## Work to be completed
In the material below, find the line with "handling aids?" and the line with "the surreal, dark visions reminiscent of a". Output exactly those two lines and all lines between them, leaving out pictures.

------------------------------

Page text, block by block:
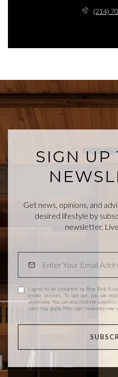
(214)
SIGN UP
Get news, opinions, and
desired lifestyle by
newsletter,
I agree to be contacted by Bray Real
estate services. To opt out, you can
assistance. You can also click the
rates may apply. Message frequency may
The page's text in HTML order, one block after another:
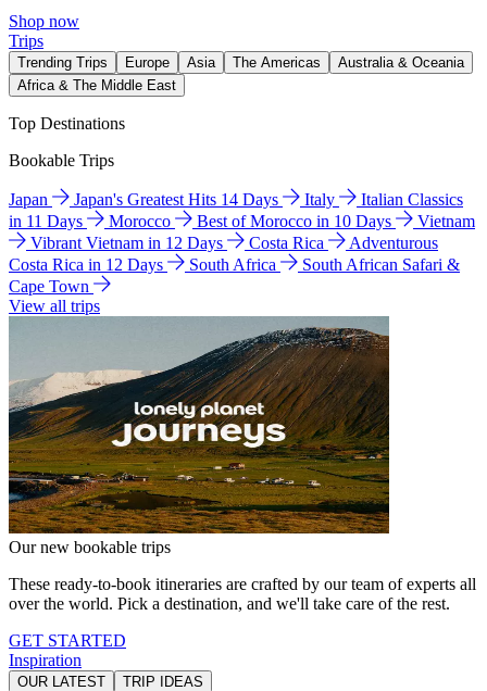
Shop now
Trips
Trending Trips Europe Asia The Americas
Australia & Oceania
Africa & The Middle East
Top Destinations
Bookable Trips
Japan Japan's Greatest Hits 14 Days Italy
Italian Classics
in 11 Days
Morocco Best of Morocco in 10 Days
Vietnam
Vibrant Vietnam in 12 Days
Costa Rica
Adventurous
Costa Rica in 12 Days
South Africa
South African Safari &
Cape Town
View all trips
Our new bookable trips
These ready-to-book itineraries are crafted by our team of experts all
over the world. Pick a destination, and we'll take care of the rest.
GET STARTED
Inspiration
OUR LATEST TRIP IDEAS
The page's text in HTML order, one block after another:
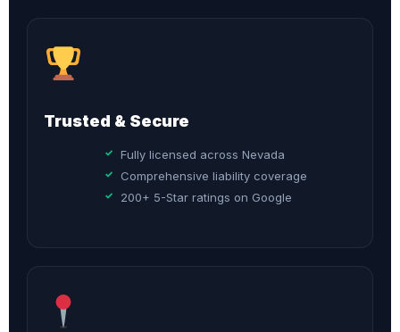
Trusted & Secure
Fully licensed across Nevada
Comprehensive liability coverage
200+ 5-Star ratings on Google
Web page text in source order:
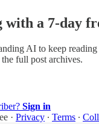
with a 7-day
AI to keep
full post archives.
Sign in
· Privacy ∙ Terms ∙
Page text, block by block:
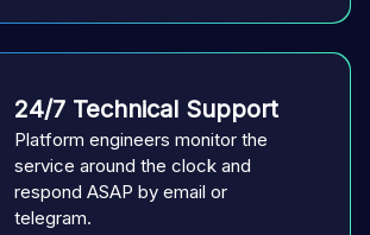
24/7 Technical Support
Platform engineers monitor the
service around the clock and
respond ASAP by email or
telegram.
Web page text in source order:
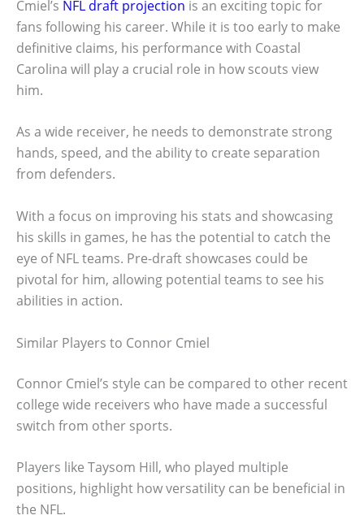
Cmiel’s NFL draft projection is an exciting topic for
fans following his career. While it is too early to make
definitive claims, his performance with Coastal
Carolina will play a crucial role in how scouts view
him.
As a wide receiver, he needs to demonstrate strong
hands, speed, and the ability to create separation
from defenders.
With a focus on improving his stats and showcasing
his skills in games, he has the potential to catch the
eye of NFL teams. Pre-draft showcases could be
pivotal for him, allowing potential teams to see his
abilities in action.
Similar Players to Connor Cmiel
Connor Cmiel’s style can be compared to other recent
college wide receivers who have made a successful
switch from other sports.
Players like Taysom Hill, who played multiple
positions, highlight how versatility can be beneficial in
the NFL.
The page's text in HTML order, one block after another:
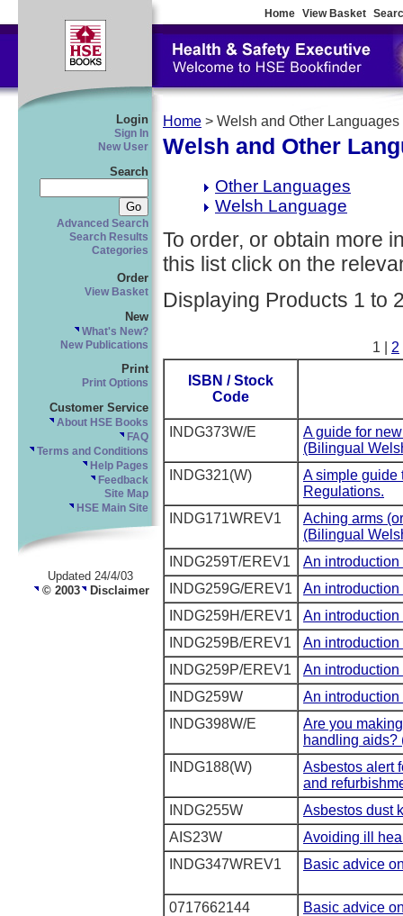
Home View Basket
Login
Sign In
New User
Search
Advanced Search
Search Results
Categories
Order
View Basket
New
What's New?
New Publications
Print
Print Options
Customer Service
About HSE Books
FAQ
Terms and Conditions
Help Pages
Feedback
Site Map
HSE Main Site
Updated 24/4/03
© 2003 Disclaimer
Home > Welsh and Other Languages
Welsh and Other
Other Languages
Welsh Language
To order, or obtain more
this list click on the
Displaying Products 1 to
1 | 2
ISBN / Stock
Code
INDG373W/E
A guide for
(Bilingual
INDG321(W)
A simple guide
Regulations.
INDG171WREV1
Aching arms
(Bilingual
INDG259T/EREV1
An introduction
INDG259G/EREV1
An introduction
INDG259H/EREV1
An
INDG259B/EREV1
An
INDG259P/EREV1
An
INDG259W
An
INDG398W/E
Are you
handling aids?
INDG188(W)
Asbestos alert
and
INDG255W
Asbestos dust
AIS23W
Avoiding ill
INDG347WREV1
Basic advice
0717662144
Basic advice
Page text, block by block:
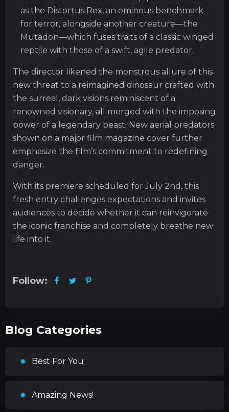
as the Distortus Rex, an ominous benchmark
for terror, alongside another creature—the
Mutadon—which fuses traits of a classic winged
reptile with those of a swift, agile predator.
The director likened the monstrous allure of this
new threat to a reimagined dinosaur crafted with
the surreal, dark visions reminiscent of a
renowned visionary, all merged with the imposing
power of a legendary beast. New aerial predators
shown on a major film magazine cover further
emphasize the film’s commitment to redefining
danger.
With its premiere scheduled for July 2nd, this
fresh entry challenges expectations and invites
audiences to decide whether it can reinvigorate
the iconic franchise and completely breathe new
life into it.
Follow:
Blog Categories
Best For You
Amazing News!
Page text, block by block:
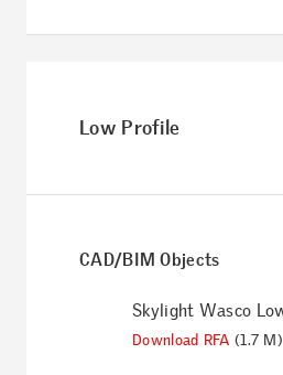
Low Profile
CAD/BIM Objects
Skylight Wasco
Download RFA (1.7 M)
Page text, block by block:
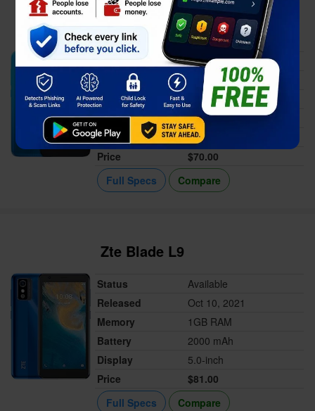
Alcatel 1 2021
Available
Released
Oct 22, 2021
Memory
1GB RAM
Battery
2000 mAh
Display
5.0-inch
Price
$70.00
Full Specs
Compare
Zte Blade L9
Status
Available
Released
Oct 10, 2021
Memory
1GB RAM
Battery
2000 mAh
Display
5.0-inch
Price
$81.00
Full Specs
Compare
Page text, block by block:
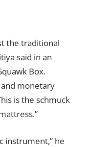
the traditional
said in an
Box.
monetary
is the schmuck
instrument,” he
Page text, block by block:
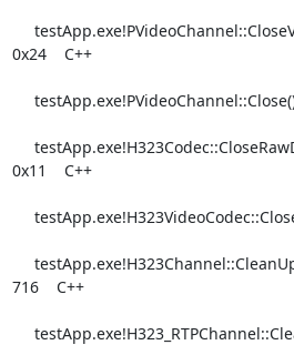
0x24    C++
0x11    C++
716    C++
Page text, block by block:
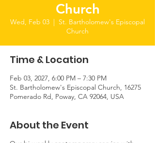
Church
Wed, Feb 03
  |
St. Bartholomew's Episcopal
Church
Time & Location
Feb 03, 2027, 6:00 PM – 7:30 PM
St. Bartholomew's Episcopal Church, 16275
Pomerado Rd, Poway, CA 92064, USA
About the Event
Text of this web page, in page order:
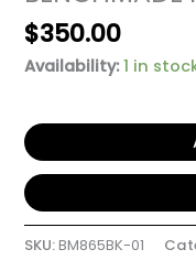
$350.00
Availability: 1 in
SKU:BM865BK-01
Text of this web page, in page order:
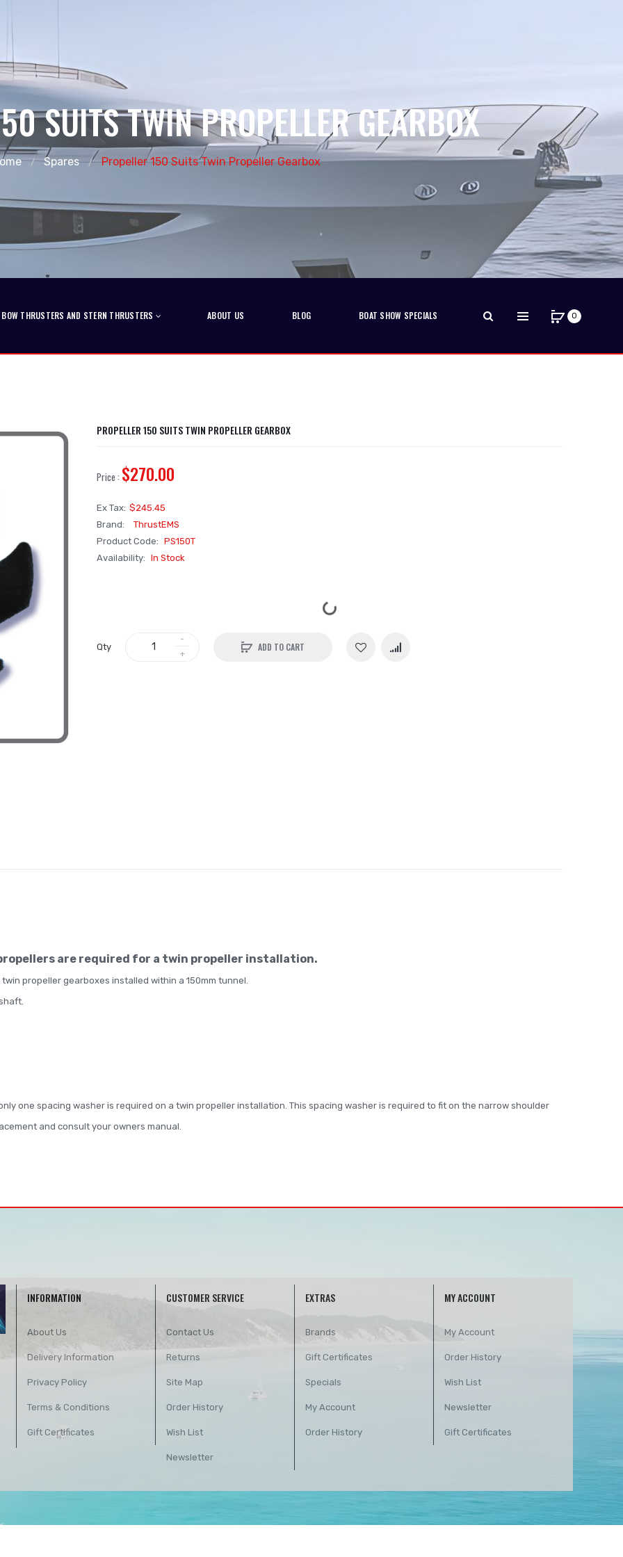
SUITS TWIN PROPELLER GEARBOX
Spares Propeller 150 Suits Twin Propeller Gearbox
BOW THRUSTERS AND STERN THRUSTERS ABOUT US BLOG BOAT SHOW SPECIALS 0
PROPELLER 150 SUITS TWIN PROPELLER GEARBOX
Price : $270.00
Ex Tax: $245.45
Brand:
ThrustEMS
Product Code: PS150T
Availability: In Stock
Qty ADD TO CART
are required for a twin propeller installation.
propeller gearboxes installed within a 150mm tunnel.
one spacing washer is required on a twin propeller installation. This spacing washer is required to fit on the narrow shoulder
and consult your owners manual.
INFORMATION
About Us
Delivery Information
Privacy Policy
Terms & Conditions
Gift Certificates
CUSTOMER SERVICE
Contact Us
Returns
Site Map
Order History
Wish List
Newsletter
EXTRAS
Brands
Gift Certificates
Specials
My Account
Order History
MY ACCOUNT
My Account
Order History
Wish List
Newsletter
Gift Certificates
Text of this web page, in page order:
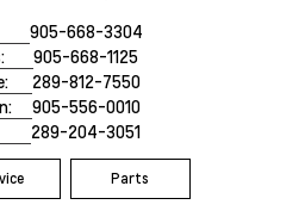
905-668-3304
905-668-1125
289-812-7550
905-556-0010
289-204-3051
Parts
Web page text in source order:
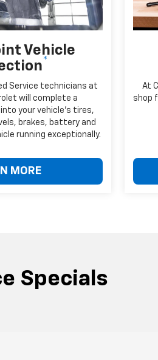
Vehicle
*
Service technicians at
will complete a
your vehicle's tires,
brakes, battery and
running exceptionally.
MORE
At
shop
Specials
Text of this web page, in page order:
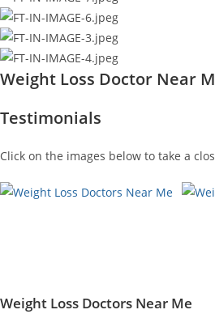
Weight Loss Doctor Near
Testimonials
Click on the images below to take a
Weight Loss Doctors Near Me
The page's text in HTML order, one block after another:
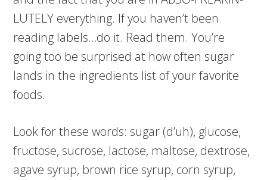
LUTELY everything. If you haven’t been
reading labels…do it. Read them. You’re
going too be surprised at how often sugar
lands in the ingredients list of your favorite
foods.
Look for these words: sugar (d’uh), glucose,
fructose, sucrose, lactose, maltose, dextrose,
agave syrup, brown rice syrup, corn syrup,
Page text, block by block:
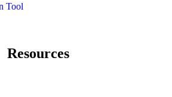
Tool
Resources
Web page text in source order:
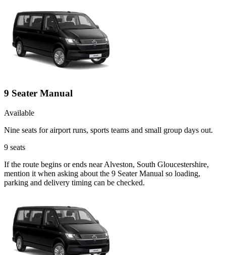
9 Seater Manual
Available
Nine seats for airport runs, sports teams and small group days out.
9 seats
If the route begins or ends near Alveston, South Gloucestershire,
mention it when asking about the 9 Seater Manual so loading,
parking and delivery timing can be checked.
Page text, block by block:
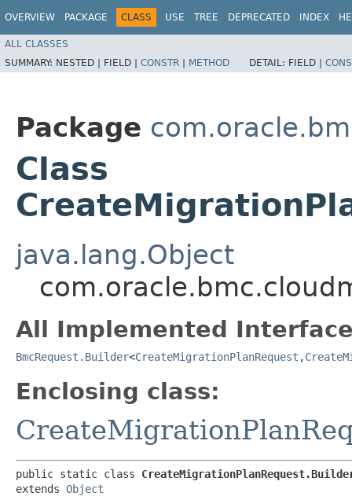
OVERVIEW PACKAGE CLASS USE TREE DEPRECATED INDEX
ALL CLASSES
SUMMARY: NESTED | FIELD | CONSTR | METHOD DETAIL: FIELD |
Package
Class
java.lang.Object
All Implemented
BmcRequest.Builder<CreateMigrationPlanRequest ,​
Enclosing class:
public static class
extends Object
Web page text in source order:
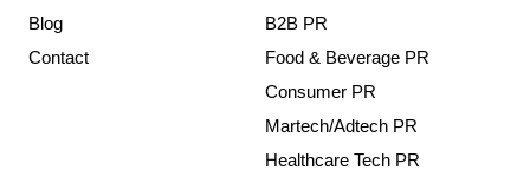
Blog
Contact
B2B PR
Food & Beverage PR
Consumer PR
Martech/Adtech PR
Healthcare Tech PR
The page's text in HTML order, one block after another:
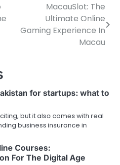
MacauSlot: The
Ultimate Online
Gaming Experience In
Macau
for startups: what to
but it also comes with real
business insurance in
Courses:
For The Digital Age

------------------------------

## Task answer
handling aids?
INDG188(W)
Asbestos alert
and
INDG255W
Asbestos dust
AIS23W
Avoiding ill
INDG347WREV1
Basic advice
0717662144
Basic advice
Page text, block by block:
as the Distortus Rex, an ominous benchmark
for terror, alongside another creature—the
Mutadon—which fuses traits of a classic winged
reptile with those of a swift, agile predator.
The director likened the monstrous allure of this
new threat to a reimagined dinosaur crafted with
the surreal, dark visions reminiscent of a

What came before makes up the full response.